++++ DATA SUPPLIED

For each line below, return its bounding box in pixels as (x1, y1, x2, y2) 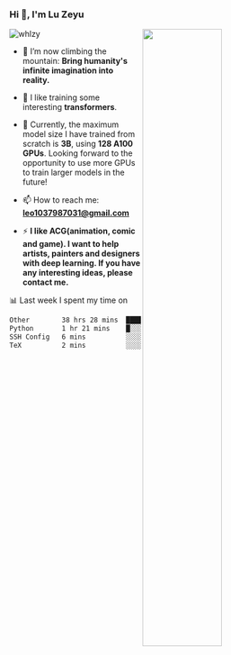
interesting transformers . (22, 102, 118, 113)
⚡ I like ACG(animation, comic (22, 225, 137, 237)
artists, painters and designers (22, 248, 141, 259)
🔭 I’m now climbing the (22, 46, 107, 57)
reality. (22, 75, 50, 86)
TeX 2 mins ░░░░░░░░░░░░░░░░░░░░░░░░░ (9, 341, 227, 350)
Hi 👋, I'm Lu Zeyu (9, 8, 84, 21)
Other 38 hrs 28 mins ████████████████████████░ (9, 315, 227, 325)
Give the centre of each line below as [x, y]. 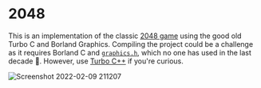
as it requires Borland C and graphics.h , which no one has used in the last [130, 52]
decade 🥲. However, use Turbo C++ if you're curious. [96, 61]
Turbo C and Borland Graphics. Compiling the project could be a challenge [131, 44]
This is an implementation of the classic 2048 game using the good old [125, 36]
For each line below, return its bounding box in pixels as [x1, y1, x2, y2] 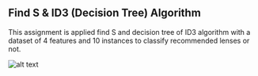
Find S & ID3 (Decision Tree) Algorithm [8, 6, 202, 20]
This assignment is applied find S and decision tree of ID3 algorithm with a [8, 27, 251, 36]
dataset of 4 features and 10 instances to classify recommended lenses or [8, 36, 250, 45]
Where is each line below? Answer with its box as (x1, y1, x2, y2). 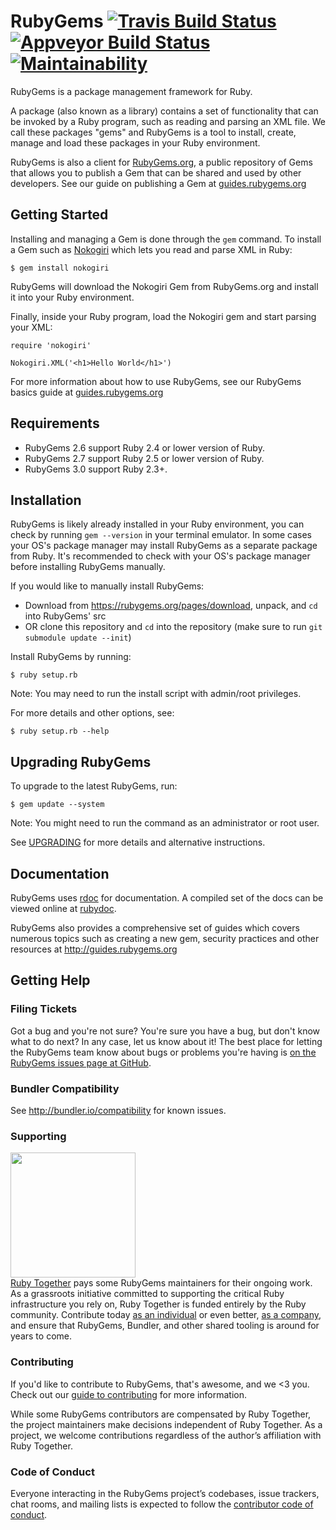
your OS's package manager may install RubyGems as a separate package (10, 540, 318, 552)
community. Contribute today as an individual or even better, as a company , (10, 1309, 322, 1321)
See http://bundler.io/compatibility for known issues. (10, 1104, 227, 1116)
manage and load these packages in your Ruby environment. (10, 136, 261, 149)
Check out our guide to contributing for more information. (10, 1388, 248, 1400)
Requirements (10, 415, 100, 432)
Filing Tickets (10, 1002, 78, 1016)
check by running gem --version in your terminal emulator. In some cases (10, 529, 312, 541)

++++++++

* _YOUR INSTRUCTIONS_: Above are some entries. Restate word for word the lines from the one holding "This is an implementation" through the one holding "This assignment is", but not the pictures.

* _REPLY TO THE TASK_:
This is an implementation of the classic 2048 game using the good old [125, 36]
For each line below, return its bounding box in pixels as [x1, y1, x2, y2] 
Find S & ID3 (Decision Tree) Algorithm [8, 6, 202, 20]
This assignment is applied find S and decision tree of ID3 algorithm with a [8, 27, 251, 36]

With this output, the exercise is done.